Imagine however, at some point during the day you receive notice from your boss or company letting you know you are being let go.
Now what?
For most, this means end of income starting immediately. Yet, what if, you wisely used your W-2 income during employment and leveraged those resources effectively. What if you planned for another way of life or built other streams of income?
Three Types of Income
Did you know there are other forms of income? Most are familiar with active income however, the wealthy have learned to add in other streams of income as well in the form of “residual” and “passive” income.
Active Income
This income is generated from you working for an employer or exchanging time for money. If you stop the exchange, the income stops.
Residual Income
This income is money received after work has been completed.

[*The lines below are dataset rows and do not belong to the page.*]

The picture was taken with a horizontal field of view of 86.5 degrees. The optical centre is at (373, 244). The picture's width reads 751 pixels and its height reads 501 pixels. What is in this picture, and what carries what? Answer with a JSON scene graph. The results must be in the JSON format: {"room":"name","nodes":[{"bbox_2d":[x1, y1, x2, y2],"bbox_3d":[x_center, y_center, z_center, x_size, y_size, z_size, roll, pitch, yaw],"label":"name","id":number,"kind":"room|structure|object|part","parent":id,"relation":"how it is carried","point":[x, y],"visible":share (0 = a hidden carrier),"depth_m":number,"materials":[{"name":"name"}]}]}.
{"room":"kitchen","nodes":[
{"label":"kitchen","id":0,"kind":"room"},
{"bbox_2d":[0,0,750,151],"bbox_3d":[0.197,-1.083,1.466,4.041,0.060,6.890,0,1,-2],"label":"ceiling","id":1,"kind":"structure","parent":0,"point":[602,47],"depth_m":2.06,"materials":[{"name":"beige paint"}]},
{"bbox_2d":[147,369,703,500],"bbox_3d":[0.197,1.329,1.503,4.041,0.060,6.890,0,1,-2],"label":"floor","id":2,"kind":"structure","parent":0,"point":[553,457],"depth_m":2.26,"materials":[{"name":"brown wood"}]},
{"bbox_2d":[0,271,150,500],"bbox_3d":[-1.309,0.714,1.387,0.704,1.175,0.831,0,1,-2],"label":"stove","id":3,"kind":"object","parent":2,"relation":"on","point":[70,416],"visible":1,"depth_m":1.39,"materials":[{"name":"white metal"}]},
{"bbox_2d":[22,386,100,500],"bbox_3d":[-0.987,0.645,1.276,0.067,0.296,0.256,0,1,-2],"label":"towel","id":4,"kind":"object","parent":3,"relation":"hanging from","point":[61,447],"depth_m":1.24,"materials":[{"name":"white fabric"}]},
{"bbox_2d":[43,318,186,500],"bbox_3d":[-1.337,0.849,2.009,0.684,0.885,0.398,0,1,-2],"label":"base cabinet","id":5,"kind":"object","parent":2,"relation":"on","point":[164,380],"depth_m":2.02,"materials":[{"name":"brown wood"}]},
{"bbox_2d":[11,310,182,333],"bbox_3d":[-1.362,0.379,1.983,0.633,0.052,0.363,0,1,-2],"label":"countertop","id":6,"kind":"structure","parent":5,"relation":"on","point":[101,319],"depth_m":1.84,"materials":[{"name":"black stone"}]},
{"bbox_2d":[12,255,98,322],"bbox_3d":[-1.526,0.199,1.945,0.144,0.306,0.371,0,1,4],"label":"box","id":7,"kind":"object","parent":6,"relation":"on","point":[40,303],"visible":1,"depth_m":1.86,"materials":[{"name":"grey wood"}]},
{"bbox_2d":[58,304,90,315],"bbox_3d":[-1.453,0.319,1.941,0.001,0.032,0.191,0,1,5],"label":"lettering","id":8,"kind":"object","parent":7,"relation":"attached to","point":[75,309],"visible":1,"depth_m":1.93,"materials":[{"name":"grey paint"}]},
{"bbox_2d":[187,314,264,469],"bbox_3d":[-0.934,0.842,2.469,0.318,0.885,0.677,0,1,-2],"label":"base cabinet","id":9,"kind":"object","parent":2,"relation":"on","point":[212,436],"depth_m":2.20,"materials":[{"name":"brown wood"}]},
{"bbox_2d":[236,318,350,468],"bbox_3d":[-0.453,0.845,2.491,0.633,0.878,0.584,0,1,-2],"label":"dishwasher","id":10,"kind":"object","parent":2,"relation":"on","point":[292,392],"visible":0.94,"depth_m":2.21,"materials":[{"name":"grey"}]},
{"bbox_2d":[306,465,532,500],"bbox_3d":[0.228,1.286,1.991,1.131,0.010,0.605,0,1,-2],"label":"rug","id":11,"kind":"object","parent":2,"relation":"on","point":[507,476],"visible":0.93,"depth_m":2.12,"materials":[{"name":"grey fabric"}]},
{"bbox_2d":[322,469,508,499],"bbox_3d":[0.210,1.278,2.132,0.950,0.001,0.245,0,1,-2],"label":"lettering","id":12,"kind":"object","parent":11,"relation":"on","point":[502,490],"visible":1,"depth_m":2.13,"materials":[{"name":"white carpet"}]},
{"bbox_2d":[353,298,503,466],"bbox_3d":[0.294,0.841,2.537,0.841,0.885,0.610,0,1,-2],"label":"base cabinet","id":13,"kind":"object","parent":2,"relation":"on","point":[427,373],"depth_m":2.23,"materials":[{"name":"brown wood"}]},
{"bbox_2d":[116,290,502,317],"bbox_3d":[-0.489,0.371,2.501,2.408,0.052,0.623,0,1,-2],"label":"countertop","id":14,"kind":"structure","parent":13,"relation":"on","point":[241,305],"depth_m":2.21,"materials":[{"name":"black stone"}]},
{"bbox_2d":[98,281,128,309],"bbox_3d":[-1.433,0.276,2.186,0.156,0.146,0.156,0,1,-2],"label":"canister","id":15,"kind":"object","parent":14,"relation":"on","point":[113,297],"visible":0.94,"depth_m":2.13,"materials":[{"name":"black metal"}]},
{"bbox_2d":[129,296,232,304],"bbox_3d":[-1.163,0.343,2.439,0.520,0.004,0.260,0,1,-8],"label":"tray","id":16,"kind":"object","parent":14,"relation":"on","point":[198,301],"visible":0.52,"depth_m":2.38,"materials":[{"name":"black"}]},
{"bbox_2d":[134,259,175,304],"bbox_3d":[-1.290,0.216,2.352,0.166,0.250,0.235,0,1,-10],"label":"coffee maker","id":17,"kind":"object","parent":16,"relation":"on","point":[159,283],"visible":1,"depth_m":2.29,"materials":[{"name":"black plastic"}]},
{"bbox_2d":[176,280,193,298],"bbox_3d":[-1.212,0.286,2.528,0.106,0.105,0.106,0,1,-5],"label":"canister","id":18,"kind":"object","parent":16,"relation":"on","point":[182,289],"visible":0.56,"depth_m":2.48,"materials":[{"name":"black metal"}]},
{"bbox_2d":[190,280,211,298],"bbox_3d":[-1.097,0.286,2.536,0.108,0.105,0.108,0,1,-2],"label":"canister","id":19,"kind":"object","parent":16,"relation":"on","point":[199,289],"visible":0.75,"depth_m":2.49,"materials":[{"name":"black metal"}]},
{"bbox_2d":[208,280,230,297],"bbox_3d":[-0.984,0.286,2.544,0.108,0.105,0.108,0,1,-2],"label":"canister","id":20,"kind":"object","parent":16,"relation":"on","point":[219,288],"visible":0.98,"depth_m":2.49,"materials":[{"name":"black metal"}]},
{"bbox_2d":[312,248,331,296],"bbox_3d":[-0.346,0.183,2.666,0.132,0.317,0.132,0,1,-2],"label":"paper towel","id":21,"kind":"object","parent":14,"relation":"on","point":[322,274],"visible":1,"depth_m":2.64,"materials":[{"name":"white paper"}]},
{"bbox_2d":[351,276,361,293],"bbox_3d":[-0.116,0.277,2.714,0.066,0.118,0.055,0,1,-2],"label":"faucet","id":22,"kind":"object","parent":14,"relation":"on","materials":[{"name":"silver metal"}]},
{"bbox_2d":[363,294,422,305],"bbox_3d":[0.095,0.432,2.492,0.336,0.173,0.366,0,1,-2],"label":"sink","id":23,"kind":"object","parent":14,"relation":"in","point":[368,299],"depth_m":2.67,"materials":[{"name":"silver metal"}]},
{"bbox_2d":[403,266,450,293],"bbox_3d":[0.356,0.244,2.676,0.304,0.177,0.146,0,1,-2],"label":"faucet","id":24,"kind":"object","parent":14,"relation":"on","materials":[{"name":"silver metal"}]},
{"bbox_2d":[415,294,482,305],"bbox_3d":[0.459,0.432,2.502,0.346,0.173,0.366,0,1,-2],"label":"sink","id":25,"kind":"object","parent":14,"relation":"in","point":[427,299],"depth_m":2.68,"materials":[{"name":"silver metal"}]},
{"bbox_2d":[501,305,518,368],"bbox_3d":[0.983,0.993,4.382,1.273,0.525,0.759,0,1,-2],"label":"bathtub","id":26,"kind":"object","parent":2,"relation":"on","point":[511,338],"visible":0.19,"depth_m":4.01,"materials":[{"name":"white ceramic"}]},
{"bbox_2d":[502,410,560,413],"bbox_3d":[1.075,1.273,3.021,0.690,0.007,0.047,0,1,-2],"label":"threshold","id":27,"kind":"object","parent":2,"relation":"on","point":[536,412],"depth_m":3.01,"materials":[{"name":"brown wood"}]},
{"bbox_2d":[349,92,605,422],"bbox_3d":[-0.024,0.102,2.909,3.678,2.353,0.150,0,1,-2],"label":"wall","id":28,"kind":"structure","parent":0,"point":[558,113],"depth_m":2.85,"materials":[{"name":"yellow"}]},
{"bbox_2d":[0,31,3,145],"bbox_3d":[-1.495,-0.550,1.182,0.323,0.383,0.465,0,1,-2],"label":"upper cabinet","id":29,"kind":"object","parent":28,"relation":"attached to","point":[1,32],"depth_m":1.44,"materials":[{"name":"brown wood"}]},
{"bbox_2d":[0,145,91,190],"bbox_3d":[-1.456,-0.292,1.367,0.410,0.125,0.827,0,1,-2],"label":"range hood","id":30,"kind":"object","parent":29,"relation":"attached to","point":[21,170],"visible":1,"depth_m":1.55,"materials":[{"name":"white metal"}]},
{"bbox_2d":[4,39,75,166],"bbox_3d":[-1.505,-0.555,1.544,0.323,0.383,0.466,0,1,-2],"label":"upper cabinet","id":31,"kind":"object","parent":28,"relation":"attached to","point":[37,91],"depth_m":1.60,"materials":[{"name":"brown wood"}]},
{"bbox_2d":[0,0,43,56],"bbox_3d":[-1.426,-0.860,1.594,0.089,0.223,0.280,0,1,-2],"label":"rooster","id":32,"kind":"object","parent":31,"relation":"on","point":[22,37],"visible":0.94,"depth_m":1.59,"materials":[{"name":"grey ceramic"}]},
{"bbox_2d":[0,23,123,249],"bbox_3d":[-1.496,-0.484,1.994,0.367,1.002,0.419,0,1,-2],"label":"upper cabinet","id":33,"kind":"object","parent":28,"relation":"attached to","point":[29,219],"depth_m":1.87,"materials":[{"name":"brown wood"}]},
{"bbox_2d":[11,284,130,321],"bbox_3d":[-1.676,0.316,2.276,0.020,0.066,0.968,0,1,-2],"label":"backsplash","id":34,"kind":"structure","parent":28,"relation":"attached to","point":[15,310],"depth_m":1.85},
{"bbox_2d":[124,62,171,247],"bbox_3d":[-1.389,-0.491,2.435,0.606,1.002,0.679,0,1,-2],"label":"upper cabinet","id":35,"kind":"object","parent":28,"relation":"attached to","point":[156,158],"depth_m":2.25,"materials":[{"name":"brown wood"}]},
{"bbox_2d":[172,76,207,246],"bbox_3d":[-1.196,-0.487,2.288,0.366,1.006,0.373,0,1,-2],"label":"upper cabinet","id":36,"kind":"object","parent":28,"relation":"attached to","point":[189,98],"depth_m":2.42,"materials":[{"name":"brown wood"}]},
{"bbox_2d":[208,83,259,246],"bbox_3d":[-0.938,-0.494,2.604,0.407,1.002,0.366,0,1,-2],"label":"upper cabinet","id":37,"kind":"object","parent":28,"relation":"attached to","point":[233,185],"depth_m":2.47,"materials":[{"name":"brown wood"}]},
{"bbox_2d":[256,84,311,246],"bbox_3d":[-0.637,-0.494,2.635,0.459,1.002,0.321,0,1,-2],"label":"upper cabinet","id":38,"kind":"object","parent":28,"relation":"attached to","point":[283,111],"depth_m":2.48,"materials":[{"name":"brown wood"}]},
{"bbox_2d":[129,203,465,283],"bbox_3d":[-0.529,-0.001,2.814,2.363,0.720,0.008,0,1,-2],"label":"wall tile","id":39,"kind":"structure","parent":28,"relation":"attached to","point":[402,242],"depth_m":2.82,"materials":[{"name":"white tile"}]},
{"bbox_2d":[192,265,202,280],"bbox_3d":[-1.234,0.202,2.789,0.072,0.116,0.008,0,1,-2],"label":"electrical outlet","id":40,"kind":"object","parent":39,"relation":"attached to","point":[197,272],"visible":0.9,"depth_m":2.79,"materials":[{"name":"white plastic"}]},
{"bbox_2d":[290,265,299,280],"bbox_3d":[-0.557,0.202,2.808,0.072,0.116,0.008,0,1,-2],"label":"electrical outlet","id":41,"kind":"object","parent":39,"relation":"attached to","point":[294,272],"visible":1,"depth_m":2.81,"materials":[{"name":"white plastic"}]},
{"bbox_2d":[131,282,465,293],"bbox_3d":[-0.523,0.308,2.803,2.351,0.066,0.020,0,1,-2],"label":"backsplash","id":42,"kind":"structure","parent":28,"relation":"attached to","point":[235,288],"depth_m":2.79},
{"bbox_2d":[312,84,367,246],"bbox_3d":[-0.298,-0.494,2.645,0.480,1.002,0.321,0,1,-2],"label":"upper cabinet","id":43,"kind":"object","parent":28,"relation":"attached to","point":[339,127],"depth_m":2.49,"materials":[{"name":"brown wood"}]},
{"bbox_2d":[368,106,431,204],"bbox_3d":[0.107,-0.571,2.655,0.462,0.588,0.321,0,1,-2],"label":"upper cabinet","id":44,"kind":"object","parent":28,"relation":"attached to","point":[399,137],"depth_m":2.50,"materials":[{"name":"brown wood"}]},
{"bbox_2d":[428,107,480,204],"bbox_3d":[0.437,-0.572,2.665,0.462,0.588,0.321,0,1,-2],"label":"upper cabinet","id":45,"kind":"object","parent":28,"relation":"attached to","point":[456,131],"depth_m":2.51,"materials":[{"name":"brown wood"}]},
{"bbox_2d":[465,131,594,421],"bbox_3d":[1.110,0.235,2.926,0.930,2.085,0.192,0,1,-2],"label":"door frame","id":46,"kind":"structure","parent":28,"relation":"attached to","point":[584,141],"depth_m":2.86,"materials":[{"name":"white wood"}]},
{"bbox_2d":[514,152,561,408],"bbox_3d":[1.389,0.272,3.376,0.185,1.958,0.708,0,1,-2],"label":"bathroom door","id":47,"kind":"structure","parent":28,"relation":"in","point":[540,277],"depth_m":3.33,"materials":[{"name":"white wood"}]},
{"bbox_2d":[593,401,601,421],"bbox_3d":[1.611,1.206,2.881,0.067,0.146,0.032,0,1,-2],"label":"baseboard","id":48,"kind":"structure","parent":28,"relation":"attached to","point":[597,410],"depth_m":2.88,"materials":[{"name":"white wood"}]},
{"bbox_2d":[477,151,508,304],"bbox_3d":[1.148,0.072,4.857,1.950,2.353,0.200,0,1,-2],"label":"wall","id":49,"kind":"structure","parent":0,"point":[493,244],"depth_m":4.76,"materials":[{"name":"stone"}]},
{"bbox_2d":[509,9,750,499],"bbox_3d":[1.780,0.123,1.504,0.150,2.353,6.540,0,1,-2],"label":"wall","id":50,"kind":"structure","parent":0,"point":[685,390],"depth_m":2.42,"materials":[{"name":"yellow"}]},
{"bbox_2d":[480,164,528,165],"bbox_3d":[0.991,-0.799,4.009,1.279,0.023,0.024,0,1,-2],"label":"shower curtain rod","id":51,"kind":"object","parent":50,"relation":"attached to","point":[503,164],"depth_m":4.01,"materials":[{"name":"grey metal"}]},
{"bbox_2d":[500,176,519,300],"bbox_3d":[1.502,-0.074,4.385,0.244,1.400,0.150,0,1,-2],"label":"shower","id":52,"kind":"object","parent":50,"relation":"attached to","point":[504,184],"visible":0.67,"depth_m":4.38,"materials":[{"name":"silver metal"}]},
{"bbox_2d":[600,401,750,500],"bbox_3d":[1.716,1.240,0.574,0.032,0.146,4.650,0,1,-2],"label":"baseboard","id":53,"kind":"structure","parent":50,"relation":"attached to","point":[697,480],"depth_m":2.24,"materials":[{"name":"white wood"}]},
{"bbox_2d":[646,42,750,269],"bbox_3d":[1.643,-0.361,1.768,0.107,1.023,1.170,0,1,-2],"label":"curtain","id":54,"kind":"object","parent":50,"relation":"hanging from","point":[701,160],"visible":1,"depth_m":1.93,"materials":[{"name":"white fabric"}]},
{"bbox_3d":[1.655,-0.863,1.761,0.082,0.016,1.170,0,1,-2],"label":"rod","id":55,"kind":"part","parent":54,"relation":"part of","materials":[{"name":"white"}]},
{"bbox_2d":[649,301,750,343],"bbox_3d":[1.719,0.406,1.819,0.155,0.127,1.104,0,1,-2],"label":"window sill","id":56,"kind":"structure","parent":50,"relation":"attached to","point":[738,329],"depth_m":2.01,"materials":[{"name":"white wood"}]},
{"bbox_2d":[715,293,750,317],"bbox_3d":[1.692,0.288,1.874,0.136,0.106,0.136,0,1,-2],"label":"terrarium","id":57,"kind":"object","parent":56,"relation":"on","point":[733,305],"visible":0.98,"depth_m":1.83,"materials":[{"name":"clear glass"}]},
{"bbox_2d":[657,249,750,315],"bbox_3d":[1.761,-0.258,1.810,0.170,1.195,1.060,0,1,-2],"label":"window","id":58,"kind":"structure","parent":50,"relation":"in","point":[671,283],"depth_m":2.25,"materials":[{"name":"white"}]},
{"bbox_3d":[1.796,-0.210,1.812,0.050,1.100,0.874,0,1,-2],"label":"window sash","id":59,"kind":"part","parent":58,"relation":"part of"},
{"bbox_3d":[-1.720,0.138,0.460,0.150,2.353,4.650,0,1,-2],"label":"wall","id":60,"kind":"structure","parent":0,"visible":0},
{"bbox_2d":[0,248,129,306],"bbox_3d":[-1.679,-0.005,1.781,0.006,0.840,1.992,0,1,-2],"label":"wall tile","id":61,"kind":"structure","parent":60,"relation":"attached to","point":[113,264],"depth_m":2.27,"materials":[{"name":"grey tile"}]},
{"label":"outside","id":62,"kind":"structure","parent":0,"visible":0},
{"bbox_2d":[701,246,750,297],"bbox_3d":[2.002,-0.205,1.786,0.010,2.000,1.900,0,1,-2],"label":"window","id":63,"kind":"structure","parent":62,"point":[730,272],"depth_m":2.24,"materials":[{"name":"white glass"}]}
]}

An example might be if you created a song or music record that provides income on each sale.
Passive Income
This income is similar to residual income however it is earned with little work on your part and continues to be earned even when you are not working. Investments in real estate for example can be one of the most reliable and easily understood source of this type of income.
As this is a real estate blog, let’s dive into the passive income and go back to the example of you losing your job. If you did lose your W-2 earnings but had passive income as well, you would still have income even if your overall salary decreased.

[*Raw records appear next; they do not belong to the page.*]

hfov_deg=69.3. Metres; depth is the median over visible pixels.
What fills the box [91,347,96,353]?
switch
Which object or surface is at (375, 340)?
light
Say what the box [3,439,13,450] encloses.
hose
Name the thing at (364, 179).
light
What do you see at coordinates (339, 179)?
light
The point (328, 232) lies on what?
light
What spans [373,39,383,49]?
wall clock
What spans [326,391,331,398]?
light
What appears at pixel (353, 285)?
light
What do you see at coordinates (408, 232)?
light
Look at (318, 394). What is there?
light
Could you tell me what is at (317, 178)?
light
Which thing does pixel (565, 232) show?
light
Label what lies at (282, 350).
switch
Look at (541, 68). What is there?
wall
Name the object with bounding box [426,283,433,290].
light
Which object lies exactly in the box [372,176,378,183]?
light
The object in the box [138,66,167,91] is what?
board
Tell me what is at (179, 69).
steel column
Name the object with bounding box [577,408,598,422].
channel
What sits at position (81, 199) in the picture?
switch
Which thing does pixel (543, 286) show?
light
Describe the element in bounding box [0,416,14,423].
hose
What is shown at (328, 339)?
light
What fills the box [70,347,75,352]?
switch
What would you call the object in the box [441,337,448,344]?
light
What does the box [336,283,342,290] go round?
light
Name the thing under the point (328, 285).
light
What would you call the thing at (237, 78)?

Imagine how much better this would feel knowing you aren’t forced to accept any new job or rush to find another source of income in this scenario. This is where the term financial freedom comes from and one commonly heard in real estate investor circles.
Most investors are seeking this financial freedom or when passive income is greater than active income thus giving one the ability to have choice or freedom.
Why not Invest in Stocks vs Real Estate for Passive Income?
Returns in the stock market vary and without going into the nuances of stock returns, let’s just look at a high level view on stocks vs real estate.
Based on historic returns, the stock market can provide about 8% annually in an index fund, most commonly chosen for stability. So if $50,000 was invested, this would produce $4,000 per year in returns or $333 per month.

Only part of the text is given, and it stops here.